I hope you liked yesterday’s post SQL Server Merge Join operator Part1. This operator requires an equality operator and inputs sorted in join predicate. In our example from yesterday, the join predicate has an equality operator and is using SalesOrderID column which are clustered indexes in respective tables and is sorted by SalesOrderID as it is the clustering key.
As inputs are sorted, merge join reads reads a row simultaneously from each of its inputs and compares them. If the row matches, they are returned and is not the smaller value is discarded since both inputs are sorted. This process continues until one of the tables is completed. Cost of this operator is the sum of both the inputs.
In case inputs are not sorted, the query optimizer may choose a different operator.

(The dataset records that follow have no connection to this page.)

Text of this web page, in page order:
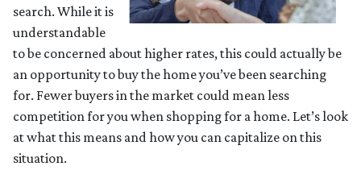
search. While it is
understandable
to be concerned about higher rates, this could actually be
an opportunity to buy the home you’ve been searching
for. Fewer buyers in the market could mean less
competition for you when shopping for a home. Let’s look
at what this means and how you can capitalize on this
situation.
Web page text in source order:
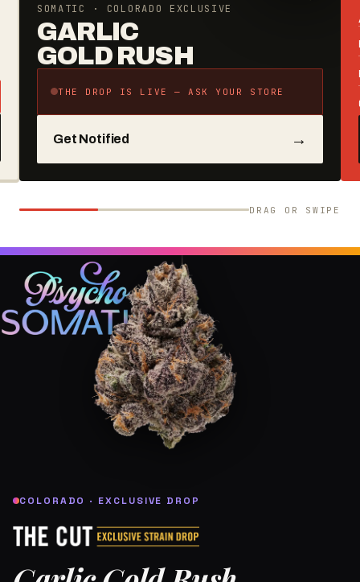
SOMATIC · COLORADO EXCLUSIVE
GARLIC
GOLD RUSH
THE DROP IS LIVE — ASK YOUR STORE
Get Notified →
DRAG OR SWIPE
COLORADO · EXCLUSIVE DROP
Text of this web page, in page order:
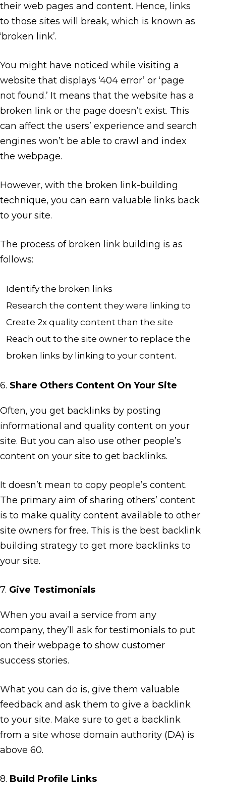
their web pages and content. Hence, links
to those sites will break, which is known as
‘broken link’.
You might have noticed while visiting a
website that displays ‘404 error’ or ‘page
not found.’ It means that the website has a
broken link or the page doesn’t exist. This
can affect the users’ experience and search
engines won’t be able to crawl and index
the webpage.
However, with the broken link-building
technique, you can earn valuable links back
to your site.
The process of broken link building is as
follows:
Identify the broken links
Research the content they were linking to
Create 2x quality content than the site
Reach out to the site owner to replace the
broken links by linking to your content.
6. Share Others Content On Your Site
Often, you get backlinks by posting
informational and quality content on your
site. But you can also use other people’s
content on your site to get backlinks.
It doesn’t mean to copy people’s content.
The primary aim of sharing others’ content
is to make quality content available to other
site owners for free. This is the best backlink
building strategy to get more backlinks to
your site.
7. Give Testimonials
When you avail a service from any
company, they’ll ask for testimonials to put
on their webpage to show customer
success stories.
What you can do is, give them valuable
feedback and ask them to give a backlink
to your site. Make sure to get a backlink
from a site whose domain authority (DA) is
above 60.
8. Build Profile Links
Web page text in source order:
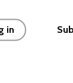
file
in
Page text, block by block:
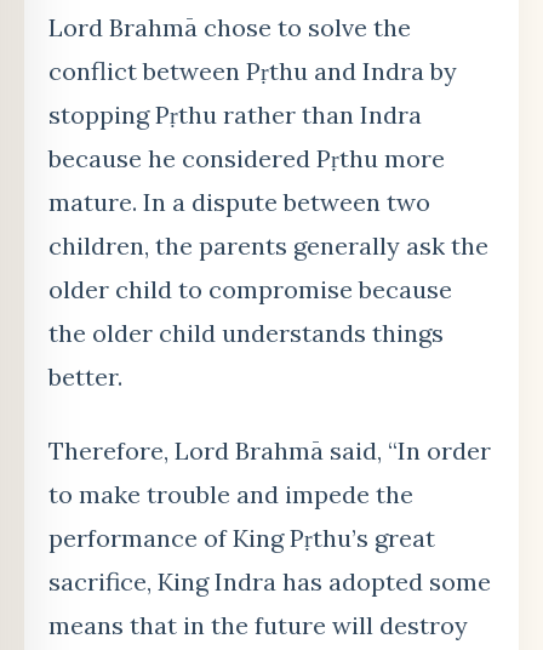
Lord Brahmā chose to solve the
conflict between Pṛthu and Indra by
stopping Pṛthu rather than Indra
because he considered Pṛthu more
mature. In a dispute between two
children, the parents generally ask the
older child to compromise because
the older child understands things
better.
Therefore, Lord Brahmā said, “In order
to make trouble and impede the
performance of King Pṛthu’s great
sacrifice, King Indra has adopted some
means that in the future will destroy
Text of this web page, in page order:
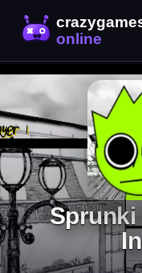
Sprunki

As an example, following query will use a nested loop join.
USE [AdventureWorks2012] SELECT EMP.BusinessEntityID FROM HumanResources.Employee EMP INNER JOIN Sales.SalesPerson AS SLS ON EMP.BusinessEntityID = SLS.BusinessEntityID
In the example, Employee table is sorted on BusinessEntityID column whereas but not on Sales table which can be verified from ToolTip and hence query optimizer chosen nested loop join and not merge join operator.
Query optimizer is most likely to choose this operator for medium to large inputs and there is an equality operator on the predicate which are sorted on both the inputs.
That’s it for today, see you tomorrow.